October 12th, 2018
In an attempt to help people get inside my characters’ heads, I’ll try to find simplified examples from the internet and use them to begin a discussion and illustrate certain behaviors or traits. Ashley Maypole has a lot going on — we’ll talk more about the other stuff later on — but something that both he and I suffer from is something called Imposter Syndrome. “I feel like a fake” — the first line in the diagram — is the clearest way to understand how this feels, and on a perpetual basis. Page 3 of issue #1, seen here, finds Ashley, hungover and strung out, laying down everything he’s thinking. It’s a quick, decisive sketch of who he is, as told by and to himself.
I’ve struggled my entire life to feel like anything I do is authentic or worth anything. It’s irrational, and not recognizing it as it is was damaging to me and others. As much as I feel, which is too much, and work hard at nearly everything I do, it often fails to appear to be or feel as real as when other people do it. I don’t know why, but at least I can recognize it now, and that helps. It helps to have a name for it and know that other people think and feel this way, too.

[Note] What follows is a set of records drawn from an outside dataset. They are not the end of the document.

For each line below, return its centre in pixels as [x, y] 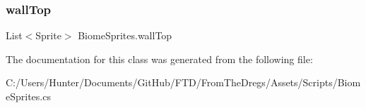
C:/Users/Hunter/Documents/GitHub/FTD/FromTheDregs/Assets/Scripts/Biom [183, 82]
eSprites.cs [28, 96]
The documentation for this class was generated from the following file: [159, 59]
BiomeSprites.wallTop [125, 35]
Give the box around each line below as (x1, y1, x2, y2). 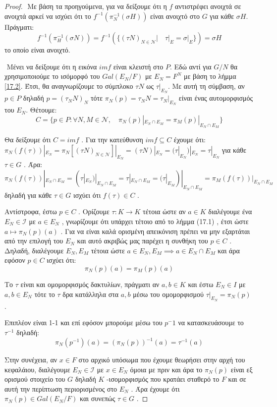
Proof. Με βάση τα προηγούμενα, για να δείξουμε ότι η (4, 1, 167, 11)
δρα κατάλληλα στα (62, 289, 119, 299)
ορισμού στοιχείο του (4, 374, 65, 384)
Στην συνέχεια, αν (4, 354, 57, 364)
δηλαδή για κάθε (4, 189, 52, 200)
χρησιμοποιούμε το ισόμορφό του (4, 71, 100, 81)
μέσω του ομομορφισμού (133, 289, 204, 299)
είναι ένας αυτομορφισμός (178, 93, 253, 103)
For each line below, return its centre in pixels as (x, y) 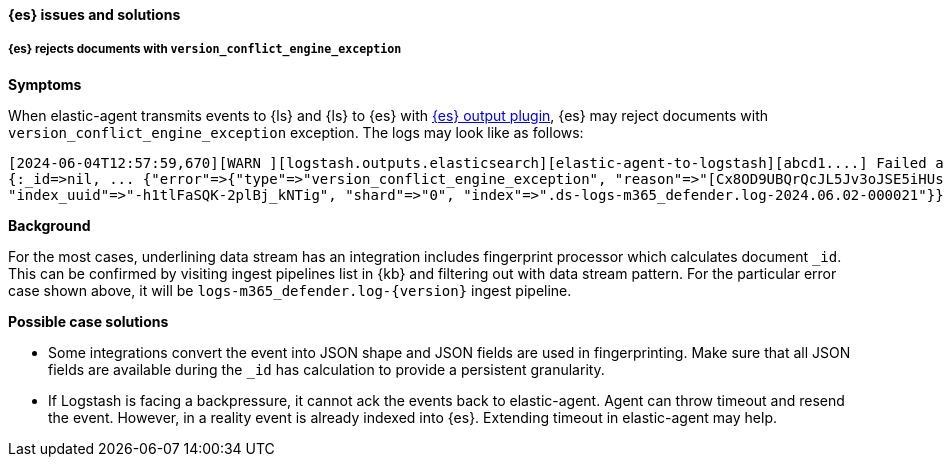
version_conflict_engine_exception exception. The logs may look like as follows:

The second part of the diagram is even more important — ways to deal with it. Talking about your feelings is important, as is listening to the same people you vent to. I could for sure listen better — sometimes I get talking and I can’t stop and I think it’s just in my always vain attempt to show people that I’m smart and that I know stuff, too. And it makes me feel dumb and the cycle goes on.
The good news is that art helps. Whatever way you choose to express yourself can be a positive way to battle things like this in your own life. And if all else fails, get a cute dog. Cute dogs cure all ails.